Часа через три я увидел Тобольск, в расстоянии полумили. Город этот расположен на берегу Иртыша; колокольни придавали ему великолепный вид, особенно в той его части, которая называется цитаделью и где обращает на себя внимание дом губернатора; но так как город незадолго перед тем частью выгорел, то кажется красивым и обширным лишь издали. Теперь только был я в состоянии оценить все различие между грубою, но доброю душою Александра Шульгина и страшною жестокостью варвара Щекотихина. Последний, проснувшись, предался самой непристойной радости; он шутил, смеялся без малейшей деликатности, обязывающей иметь уважение к несчастному существу.
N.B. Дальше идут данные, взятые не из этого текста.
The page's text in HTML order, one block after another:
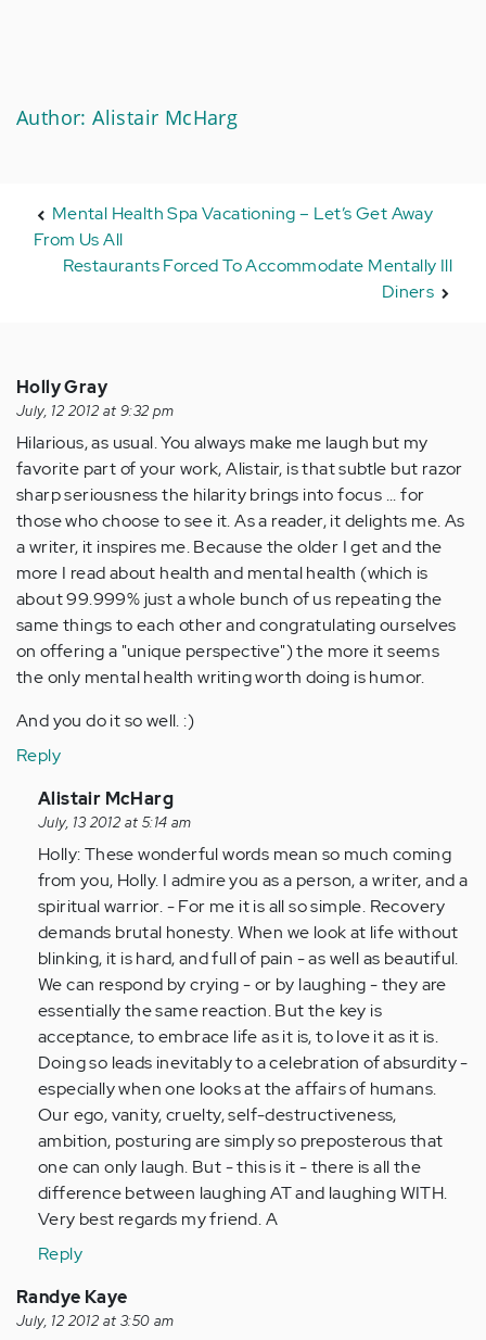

Мне казалось, что я вижу в нем палача, который, отрубив голову, принимает самодовольный вид и радуется своей ловкости. Курьер же напротив, спокойный и грустный, зная, что приближается время, когда участь моя будет решена, по временам поглядывал на меня украдкою с состраданием и жалостью.
Мы подъехали на лодке к самому городу; нижняя его часть была затоплена; по улицам разъезжали по всем направлениям челноки, на которых и производилось сообщение.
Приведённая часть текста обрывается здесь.